Dollar weakness is the predominant theme in the currency markets today. The movements in the majors (euro, pound, yen and swiss franc) are getting very extended at this point. Based upon our proprietary FXCM Speculative Sentiment Index (SSI), the rally that we have seen over the past 24 hours is primarily driven by short covering. Over the past 24 hours, open interest in the euro has fallen close to 20%. As we mentioned in this morning’s market points, there are 3 major factors driving the dollar’s decline 1) the current account deficit 2) oil prices and 3) uncertainty surrounding US elections. According to a Bloomberg survey conducted last Friday, 63% of traders polled turned bearish on the dollar. With comments from Fed officials suggesting that they are not against the dollar’s decline and Eurozone government officials not expected to enact jawboning against the euro’s rise until the pair is above 1.30, there is nothing standing in the way of further gains in the euro. The only possibility of a retracement is if we see much stronger than expected US data, more specifically stronger durable goods and GDP. Meanwhile US existing home sales increased 3.1% to 6.75 million in December. This is a continuation of last week’s stronger than expected housing market data. There are no signs of slowing in the industry quite yet, though home buyers may be scrambling to lock in mortgages before another anticipated rate hike later this year.
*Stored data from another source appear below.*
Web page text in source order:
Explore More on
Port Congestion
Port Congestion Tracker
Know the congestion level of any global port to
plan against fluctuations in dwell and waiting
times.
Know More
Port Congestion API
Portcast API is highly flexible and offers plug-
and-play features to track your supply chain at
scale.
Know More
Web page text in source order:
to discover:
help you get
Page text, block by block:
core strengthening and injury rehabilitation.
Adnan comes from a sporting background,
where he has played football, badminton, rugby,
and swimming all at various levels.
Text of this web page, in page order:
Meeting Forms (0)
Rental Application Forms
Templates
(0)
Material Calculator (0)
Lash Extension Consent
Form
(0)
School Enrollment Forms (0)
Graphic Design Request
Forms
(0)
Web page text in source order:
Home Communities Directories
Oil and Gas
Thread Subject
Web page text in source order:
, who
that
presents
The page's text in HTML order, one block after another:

Led by dollar weakness, the British pound continues to churn higher. Like the euro, the rise in the pound helps to alleviate some of the inflationary pressure brought on by the rise in oil prices. This morning, Bank of England’s Lambert said that the central bank ‘will keep an open mind’ and carefully monitor inflation. Basically traders need to keep in mind that the most important uncertainty impacting the pound at this moment is whether the BoE will deliver one last rate hike this year. The market is somewhat divided although more skewed to the absence of any further rate hikes at this point. Factors that will change the direction that this scale tips will dictate pound related movements. Of course, since the market only has its eyes on the dollar right now, there could be further gains in the GBPUSD. The lack of any significant data this week does not help the pound in taking the reins.
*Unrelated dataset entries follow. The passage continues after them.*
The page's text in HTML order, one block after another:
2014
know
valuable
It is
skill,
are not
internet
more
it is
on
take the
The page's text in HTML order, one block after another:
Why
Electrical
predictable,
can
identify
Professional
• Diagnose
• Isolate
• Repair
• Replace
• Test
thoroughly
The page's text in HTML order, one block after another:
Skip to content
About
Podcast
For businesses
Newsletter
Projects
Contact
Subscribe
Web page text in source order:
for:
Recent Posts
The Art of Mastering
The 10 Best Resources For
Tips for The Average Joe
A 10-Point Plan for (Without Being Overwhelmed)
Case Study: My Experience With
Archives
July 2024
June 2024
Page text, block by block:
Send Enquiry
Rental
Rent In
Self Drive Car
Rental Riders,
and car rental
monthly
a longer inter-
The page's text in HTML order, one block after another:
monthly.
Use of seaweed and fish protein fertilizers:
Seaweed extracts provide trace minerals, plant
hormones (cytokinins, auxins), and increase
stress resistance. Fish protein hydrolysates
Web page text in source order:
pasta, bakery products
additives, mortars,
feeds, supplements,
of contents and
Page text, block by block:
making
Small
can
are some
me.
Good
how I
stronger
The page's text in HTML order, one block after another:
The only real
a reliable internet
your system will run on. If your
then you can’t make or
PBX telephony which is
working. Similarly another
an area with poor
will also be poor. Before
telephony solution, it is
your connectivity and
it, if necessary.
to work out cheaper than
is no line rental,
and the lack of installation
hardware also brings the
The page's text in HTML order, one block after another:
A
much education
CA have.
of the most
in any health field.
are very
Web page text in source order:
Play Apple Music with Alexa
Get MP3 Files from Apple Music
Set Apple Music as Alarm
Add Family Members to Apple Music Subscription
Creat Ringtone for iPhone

The dollar is headed into dangerous territory against the Japanese yen as we get closer to the psychologically important 105 level. It is believed that 105 is the pain threshold of the Ministry of Finance. Over the past year, the last time that the Bank of Japan intervened to sell the yen was on March 16, 2004. At the beginning of their fiscal year in April, the MoF had let USDJPY slip to a low of 103.40 without intervening. However, besides the sharp dip surrounding the beginning of the fiscal year, the MoF has not let USDJPY slip below 105 over the past 12 months. So there is a high likelihood of physical intervention around that level. At this point, there continues to be rumors of price checking by the MoF, though actual intervention has yet to be seen. So far there has not been any notable spikes in the price action, which could be indicative of official buying. Japanese data released thus far this week have been negative for the Japanese yen. Nationwide department store sales fell –4.4% yoy in September, which is the seventh consecutive monthly decline. Japan is releasing their small business confidence survey tomorrow. Sentiment is also expected to decline modestly in September.